Legislator Deborah Dawson responded that they should take the opportunity to voice their concerns while it’s there being debated in the state’s budget, even if they’re not fully satisfied with the law.
“We’re basically banning the favorite cigarette of African-Americans and we’re not touching the cigarettes smoked by white people,” legislator Mike Sigler followed. “I undertstand that that’s not exactly how people are looking at it, but if I’m an African-American, and I’m of age, and that’s my favorite cigarette, I would be annoyed if you banned that and yet my buddy over here can smoke whatever they want.”
In response to a theoretical question from colleague Greg Mezey, Sigler said he would consider supporting a full tobacco ban. Chair Shawna Black read a statement from the NAACP Fellow legislator Travis Brooks pushed back on Sigler’s sentiment as well, arguing that the tobacco ban is a “people issue” as opposed to a race issue. He did, though, invoke the memory of Eric Garner, a Black New York City man killed by police during an arrest over Garner selling individual loose cigarettes.

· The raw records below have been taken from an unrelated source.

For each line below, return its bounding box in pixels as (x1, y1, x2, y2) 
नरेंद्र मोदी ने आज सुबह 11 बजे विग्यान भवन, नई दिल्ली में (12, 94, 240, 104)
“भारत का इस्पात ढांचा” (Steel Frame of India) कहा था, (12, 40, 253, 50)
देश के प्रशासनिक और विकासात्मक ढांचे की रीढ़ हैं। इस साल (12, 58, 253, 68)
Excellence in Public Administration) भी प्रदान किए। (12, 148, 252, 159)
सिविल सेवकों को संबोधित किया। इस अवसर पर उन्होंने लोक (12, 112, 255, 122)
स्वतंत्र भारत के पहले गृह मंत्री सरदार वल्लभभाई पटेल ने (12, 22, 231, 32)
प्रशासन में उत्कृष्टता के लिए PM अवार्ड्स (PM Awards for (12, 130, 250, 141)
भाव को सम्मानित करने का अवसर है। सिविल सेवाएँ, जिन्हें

“I am worried that it does create another avenue to criminalize young Black folks for the sale of the product,” Brooks said. “I don’t think it goes far enough, near far enough. It should ban all tobacco products.”
Eventually, though, the resolution was approved.
Other News and Notes
- Tompkins County Barbara Eckstrom was celebrated for her career with the county, as she plans to retire this week after more than 30 years.
- The legislature also offered commemorations of Dooley Kiefer and Irene Stein, both large figures in the local political scene. Shurtleff also mentioned Ben Bucko, a former Tompkins County District Attorney from Groton who also passed away recently.